Arrow-right Camera
The Spokesman-Review Newspaper
Spokane, Washington  Est. May 19, 1883

New Uncertainty Gripping South Africa National Party Withdraws From Mandela’s Government

Phildelphia Inquirer

The National Party, the one-time architect of apartheid that was reduced to a marginal role in a black-run administration, said Thursday it is bailing out of Nelson Mandela’s national unity government.

Party leader and former President F.W. de Klerk announced the move a day after he reluctantly voted for a new constitution that further consolidates power in the hands of Mandela’s African National Congress.
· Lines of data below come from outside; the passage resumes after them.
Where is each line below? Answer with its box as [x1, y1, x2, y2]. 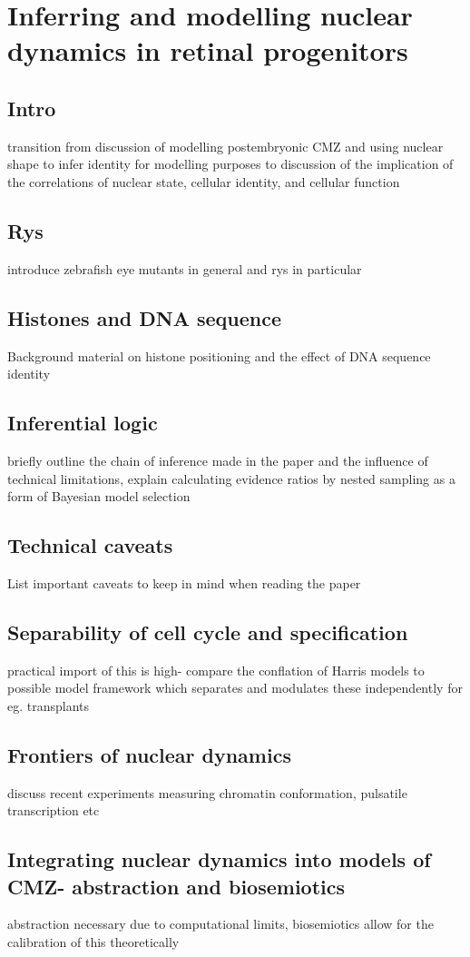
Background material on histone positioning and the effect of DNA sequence [7, 346, 431, 365]
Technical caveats [7, 531, 173, 559]
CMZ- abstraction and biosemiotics [7, 872, 346, 900]
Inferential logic [7, 409, 158, 437]
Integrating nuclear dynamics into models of [7, 845, 431, 873]
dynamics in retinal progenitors [7, 32, 408, 69]
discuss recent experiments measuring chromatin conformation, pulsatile [7, 783, 407, 802]
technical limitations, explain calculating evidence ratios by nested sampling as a [7, 469, 455, 488]

Thursday’s move ushers in a new era of uncertainty over South Africa’s fragile government and economy.

In the two years since Mandela’s election as president, the National Party has acted as a counterweight to socialist radicals within the ANC.

Investors responded by running for cover. Shares on the Johannesburg Stock Exchange plunged 2.3 percent - the equivalent of a 125-point drop in the Dow Jones industrial average. The South African currency continued its decline to close at 4.51 rands to the dollar.

De Klerk, who has served since 1994 as one of Mandela’s two deputy presidents, said his party’s decision “should be seen as an important step in the growing maturity and normalization of our young democracy.

“We have reached the point where we will be able to exercise greater influence on the economic policies of the government by publicly adopting a vigilant and critical role than by exercising our diminishing influence behind the scenes,” said de Klerk.

The announcement is the latest chapter in the National Party’s extraordinary self-inflicted decline, which dates back to de Klerk’s 1990 decision to release Mandela from a life term in prison.

Faced with the reality that South Africa could not function under international sanctions and censure, de Klerk began dismantling apartheid - a process that brought the ANC to power.